Panique à la SODIAC: un trou de plusieurs millions, le directeur viré en 48h


Par Pierrot Dupuy - Publié le Jeudi 25 Juillet 2019 à 21:36 | Lu 41221 fois

Zinfos avait tiré la sonnette d'alarme dès le 23 janvier dernier dans un article au titre évocateur : "SODIAC : un rapport qui dérange et un strip-tease qui détonne ". Nous y évoquions l'ambiance délétère qui régnait dans cette SEM de la mairie de Saint-Denis, créée en 1990 pour construire les logements sociaux de la ville, les gérer et réaliser ses opérations d’aménagement. Au titre de ces dernières, la réalisation du fameux Espace Océan dont le premier coup de pioche était régulièrement reporté, signe que la SODIAC ne réussissait pas à mener l'opération à son terme.

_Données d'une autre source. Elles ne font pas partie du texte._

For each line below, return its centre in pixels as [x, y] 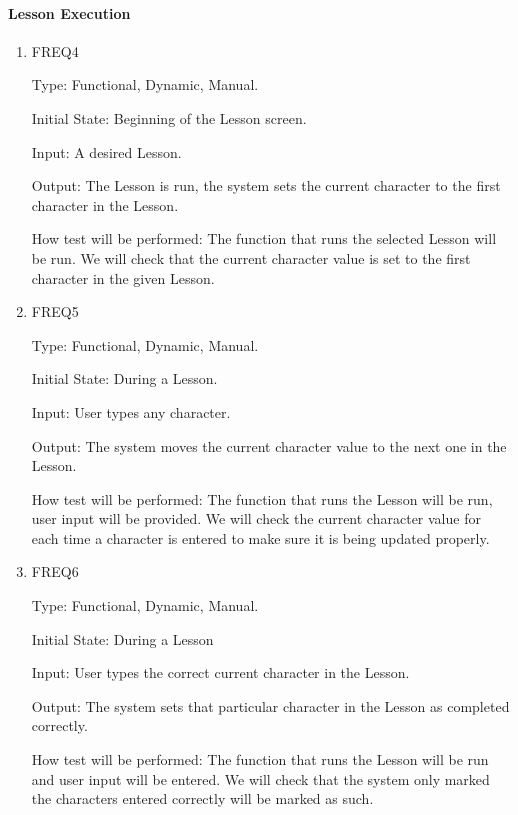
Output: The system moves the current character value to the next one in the [269, 445]
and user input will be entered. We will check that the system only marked [260, 778]
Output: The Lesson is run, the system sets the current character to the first [266, 185]
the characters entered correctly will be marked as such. [202, 798]
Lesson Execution [69, 12]
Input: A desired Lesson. [106, 151]
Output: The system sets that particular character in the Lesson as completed [270, 705]
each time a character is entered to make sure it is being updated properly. [260, 537]
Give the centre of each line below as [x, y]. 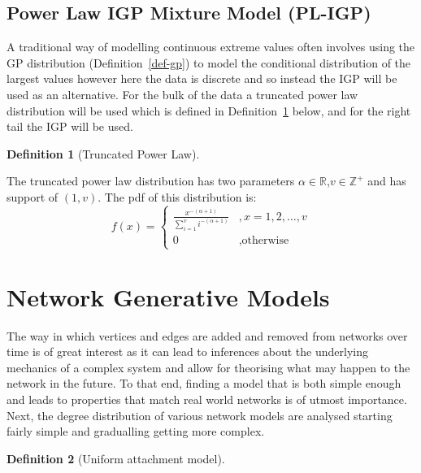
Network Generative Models [168, 296]
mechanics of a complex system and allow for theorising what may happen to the [208, 367]
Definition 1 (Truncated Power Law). [103, 153]
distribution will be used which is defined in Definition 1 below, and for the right [209, 110]
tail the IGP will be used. [70, 126]
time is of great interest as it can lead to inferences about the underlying [187, 351]
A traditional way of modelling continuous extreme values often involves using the [211, 47]
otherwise [265, 241]
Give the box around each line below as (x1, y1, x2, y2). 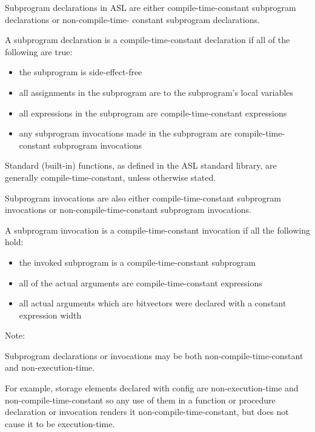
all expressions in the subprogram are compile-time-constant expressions (19, 106, 287, 119)
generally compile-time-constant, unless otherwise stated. (5, 170, 216, 183)
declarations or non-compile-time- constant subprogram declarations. (5, 13, 260, 25)
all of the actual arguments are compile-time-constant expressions (19, 276, 262, 289)
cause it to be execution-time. (5, 417, 115, 430)
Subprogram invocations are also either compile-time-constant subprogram (5, 191, 281, 204)
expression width (19, 308, 82, 321)
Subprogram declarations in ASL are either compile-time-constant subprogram (5, 1, 296, 13)
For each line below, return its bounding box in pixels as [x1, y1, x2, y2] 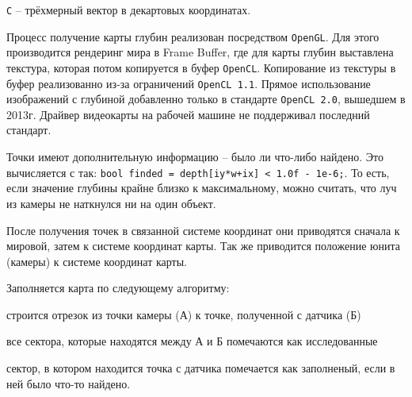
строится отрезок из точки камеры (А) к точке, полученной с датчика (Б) [6, 306, 361, 322]
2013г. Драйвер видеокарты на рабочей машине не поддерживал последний [6, 106, 370, 122]
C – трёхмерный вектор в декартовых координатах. [6, 2, 251, 17]
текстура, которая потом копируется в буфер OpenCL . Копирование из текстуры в [6, 59, 396, 75]
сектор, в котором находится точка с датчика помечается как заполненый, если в [6, 360, 395, 376]
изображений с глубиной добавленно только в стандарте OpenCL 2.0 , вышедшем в [6, 91, 406, 107]
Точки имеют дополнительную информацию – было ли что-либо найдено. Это [6, 148, 384, 165]
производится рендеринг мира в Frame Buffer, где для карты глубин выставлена [6, 44, 394, 60]
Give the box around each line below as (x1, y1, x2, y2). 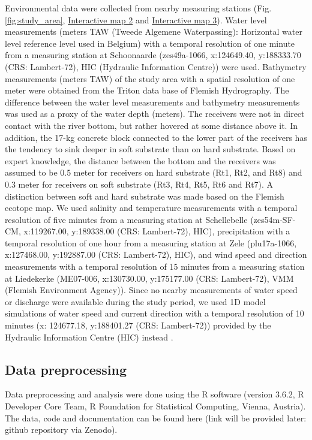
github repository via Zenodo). (5, 423, 118, 436)
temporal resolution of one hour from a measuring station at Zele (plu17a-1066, (5, 236, 297, 249)
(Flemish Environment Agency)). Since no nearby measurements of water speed (5, 284, 298, 296)
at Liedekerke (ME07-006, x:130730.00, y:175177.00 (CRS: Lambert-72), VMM (5, 272, 294, 284)
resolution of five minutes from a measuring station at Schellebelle (5, 213, 248, 225)
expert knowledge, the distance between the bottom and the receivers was (5, 154, 276, 167)
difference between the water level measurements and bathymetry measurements (5, 95, 300, 108)
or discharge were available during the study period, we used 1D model (5, 295, 266, 308)

Dans cet article, nous évoquions un rapport de l'ANCOLS (l'Agence Nationale de Contrôle du Logement Social) qui après une inspection, accusait la direction d’avoir arrangé les comptes pour faire apparaitre un résultat net positif de 1,6 million d’euros. Jean-Claude Pitou, le directeur général, payé plus de 9.000€ par mois, était accusé à mots couverts d'avoir utilisé de l'argent récupéré au travers d'emprunts liés à des opérations pas encore démarrées, pour grossir fictivement la trésorerie, le temps que les chantiers débutent réellement.

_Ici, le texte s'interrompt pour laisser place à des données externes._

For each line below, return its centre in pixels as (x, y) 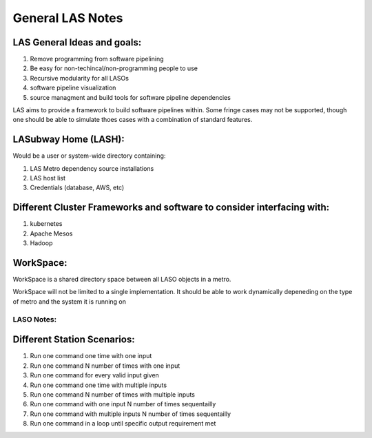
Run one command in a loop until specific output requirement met (123, 424)
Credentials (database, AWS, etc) (77, 188)
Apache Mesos (51, 233)
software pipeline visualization (73, 88)
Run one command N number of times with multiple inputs (113, 394)
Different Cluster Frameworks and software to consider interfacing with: (171, 208)
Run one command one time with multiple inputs (99, 385)
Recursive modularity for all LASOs (79, 78)
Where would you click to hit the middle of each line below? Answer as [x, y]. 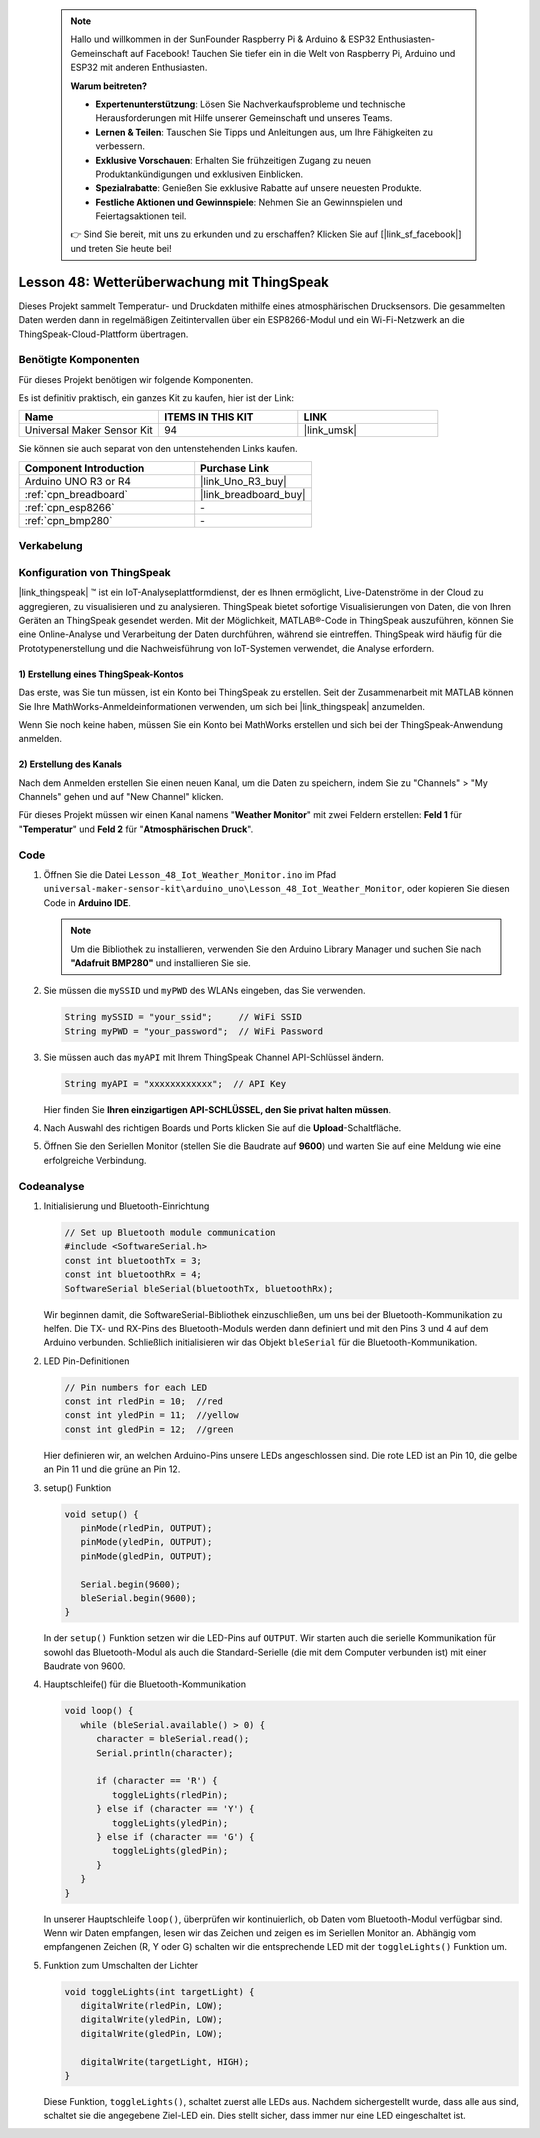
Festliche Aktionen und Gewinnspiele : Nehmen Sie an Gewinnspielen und [249, 202]
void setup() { [101, 1514]
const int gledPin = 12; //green [149, 1429]
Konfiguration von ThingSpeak [94, 572]
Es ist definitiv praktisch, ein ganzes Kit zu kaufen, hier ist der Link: [156, 398]
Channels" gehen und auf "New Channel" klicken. [121, 797]
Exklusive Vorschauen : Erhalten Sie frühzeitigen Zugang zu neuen [233, 160]
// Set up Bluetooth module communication [170, 1232]
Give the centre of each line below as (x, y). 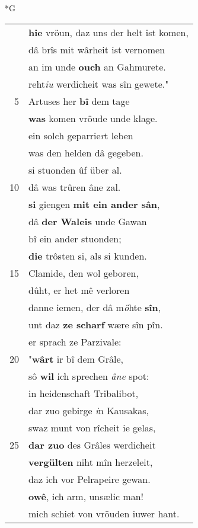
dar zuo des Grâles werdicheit (92, 444)
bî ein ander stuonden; (75, 238)
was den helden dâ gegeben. (86, 152)
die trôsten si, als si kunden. (88, 255)
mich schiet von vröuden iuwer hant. (104, 513)
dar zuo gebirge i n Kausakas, (89, 410)
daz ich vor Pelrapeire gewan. (90, 479)
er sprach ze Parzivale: (75, 341)
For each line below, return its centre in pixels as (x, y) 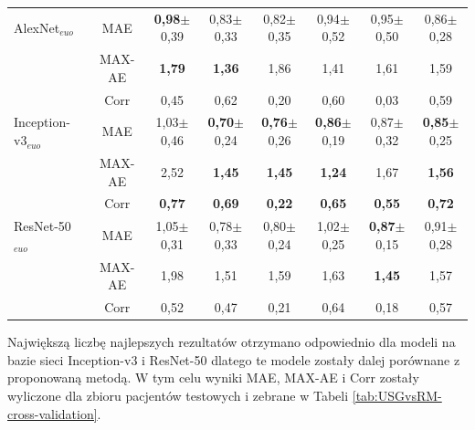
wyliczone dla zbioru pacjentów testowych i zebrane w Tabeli (178, 395)
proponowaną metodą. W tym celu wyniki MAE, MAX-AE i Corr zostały (213, 378)
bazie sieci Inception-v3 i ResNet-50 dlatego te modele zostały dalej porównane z (234, 359)
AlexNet (37, 27)
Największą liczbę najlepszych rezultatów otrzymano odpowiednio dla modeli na (232, 342)
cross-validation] (53, 413)
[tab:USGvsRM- (397, 395)

Ainsi, ni vu ni connu, il bernait les membres du conseil d'administration et pouvait laisser croire qu'il avait redressé cette SEM qui avait déjà connu de très grosses difficultés financières par le passé. Ce qui avait obligé la mairie, la CINOR et la Caisse des Dépôts et Consignations à réinjecter en 2014 vingt millions d'euros, dont quatre rien que pour la mairie, deux en argent frais et deux sous forme de foncier.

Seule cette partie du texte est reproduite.